(Data for this task Opens)

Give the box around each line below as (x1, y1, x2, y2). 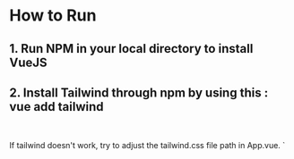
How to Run (9, 5, 97, 26)
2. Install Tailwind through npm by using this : (9, 85, 269, 100)
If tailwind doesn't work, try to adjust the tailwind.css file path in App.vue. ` (9, 140, 286, 151)
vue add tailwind (9, 99, 105, 114)
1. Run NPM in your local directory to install (9, 41, 254, 56)

(Data for this task Closes)

Description of the task
When you copy the data, keep every line exact and drop the pictures.

Answer to this exercise
Give the box around each line below as (x1, y1, x2, y2). 
How to Run (9, 5, 97, 26)
2. Install Tailwind through npm by using this : (9, 85, 269, 100)
If tailwind doesn't work, try to adjust the tailwind.css file path in App.vue. ` (9, 140, 286, 151)
vue add tailwind (9, 99, 105, 114)
1. Run NPM in your local directory to install (9, 41, 254, 56)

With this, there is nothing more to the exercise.